Please repeat word for word the line containing "cable TV, hair dryer, and ironing board." and every following line up to and including the last one below, pictures excluded.

**Items listed in a dataset**

══════════

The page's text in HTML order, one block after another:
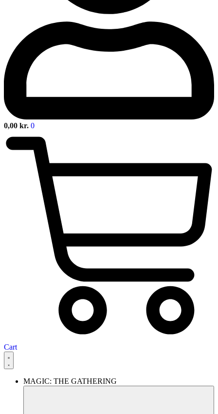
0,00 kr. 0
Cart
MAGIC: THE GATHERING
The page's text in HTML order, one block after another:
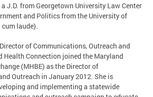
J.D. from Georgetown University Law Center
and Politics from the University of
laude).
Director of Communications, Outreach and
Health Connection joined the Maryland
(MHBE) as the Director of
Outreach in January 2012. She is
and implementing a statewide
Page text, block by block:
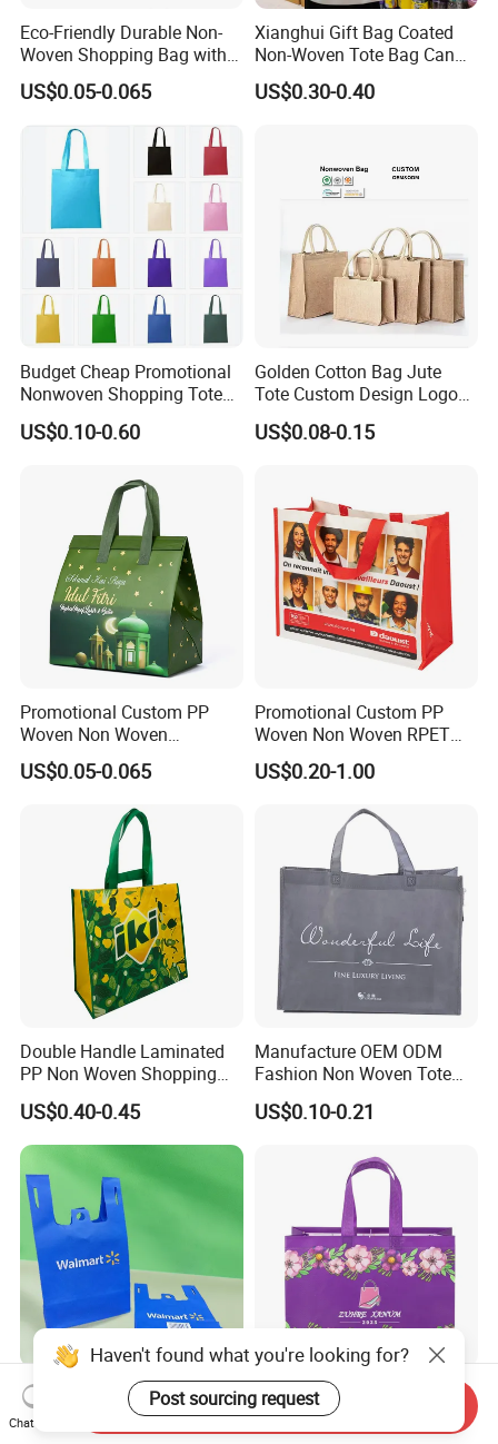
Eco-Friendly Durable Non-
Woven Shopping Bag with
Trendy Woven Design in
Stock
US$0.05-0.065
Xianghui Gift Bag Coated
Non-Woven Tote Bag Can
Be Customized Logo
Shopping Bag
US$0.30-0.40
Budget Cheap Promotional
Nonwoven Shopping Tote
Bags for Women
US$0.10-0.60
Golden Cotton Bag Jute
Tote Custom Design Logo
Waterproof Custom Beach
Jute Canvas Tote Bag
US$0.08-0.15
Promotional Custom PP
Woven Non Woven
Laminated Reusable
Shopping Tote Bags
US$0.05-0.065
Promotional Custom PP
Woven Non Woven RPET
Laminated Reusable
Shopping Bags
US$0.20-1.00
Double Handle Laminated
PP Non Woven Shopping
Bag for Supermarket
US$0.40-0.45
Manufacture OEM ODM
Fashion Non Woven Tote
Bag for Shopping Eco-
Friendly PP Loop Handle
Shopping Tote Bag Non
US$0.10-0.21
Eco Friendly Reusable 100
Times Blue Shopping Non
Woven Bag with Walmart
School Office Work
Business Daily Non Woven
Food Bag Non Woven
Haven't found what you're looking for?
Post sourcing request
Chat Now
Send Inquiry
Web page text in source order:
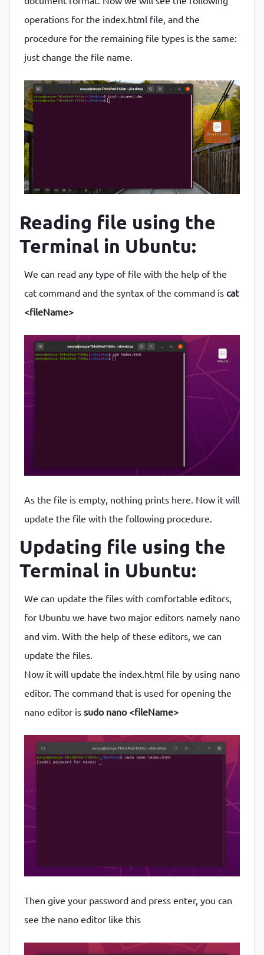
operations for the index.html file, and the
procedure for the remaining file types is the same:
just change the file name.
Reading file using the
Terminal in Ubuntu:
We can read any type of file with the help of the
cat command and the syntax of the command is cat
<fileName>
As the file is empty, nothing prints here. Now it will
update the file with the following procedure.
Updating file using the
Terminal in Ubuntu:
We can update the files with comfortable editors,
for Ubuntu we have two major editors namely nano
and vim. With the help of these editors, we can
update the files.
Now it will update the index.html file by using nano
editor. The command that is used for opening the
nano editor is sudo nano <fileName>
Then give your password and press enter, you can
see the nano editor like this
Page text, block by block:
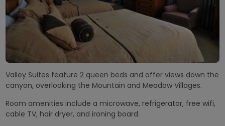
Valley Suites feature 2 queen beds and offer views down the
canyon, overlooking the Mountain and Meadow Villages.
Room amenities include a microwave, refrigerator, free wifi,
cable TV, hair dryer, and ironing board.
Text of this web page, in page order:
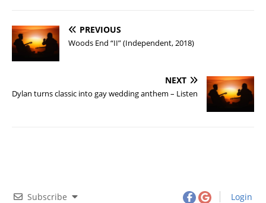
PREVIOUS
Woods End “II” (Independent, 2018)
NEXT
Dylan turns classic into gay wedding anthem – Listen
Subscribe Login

══════════

**SOLUTION FOR THIS PROBLEM**
cable TV, hair dryer, and ironing board.
Text of this web page, in page order:
PREVIOUS
Woods End “II” (Independent, 2018)
NEXT
Dylan turns classic into gay wedding anthem – Listen
Subscribe Login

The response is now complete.